Abstract:
Ginsenoside 20 (R)-25-methoxy-dammarane-3 β, twelve β, 20 triol (AD-1) is a promising new drug for the treatment of prostate cancer, but its bioavailability is low. This study investigated the effects of the main metabolites PD and M6 of AD-1 on prostate cancer cell PC3. The in vitro experimental results showed that the IC50 values of PC3 cells treated with PD and M6 were 65.61 and 11.72, respectively.
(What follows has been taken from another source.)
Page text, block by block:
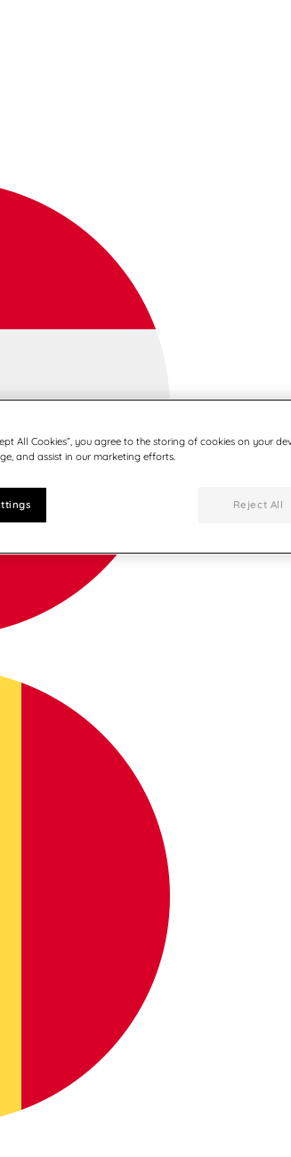
All Cookies”, you agree to the storing of cookies on your
and assist in our marketing efforts.
Reject All

Both PD and M6 inhibited the migration of PC3 cells, and the cell cycle was blocked in the G1 phase. The apoptosis rates of cells following M6 treatment at concentrations of 7.5, 15, and 30 μM were 13.4 %, 17.5 %, and 41.4 %, respectively, which stimulated the expression of apoptosis protein and significantly increased intracellular ROS levels. In xenograft models, PD and M6 have been reported to significantly inhibit tumor growth. We used a genome-wide mRNA expression profile to study the effects of PD and M6 on gene expression in PC3 cancer cells. PD and M6 induced downregulation of HSP70 subtypes HSPA1A and HSPA1B. RT-PCR confirmed that the significant down-regulation of HSP70 subtype expressions was consistent with the results of Transcriptome analysis. Moreover, M6 significantly downregulated the expression of AR, which was further proved by Western blot analysis. In summary, our research findings provide a scientific basis for interpreting the significant activity of AD-1 in prostate cancer, and for the research and development of PD and M6 as novel HSP70 inhibitors.
摘要:
人参皂苷20(R)-25-甲氧基-达玛烷-3β,十二β,20三醇(AD-1)是一种很有前途的治疗前列腺癌的新药,但是它的生物利用度很低。这项研究调查了AD-1的主要代谢物PD和M6对前列腺癌细胞PC3的影响。体外实验结果表明,用PD和M6处理的PC3细胞的IC50值分别为65.61和11.72。PD和M6均抑制PC3细胞的迁移,细胞周期在G1期被阻断。在浓度为7.5、15和30μM的M6处理后,细胞的凋亡率为13.4%,17.5%,和41.4%,分别,刺激细胞凋亡蛋白的表达,显著增加细胞内ROS水平。在异种移植模型中,已经报道PD和M6显著抑制肿瘤生长。我们使用全基因组mRNA表达谱来研究PD和M6对PC3癌细胞中基因表达的影响。PD和M6诱导HSP70亚型HSPA1A和HSPA1B的下调。RT-PCR证实HSP70亚型表达的显著下调与转录组分析的结果一致。此外,M6显著下调AR的表达,Westernblot分析进一步证明。总之,我们的研究结果为解释AD-1在前列腺癌中的重要活性提供了科学依据,并用于PD和M6作为新型HSP70抑制剂的研发。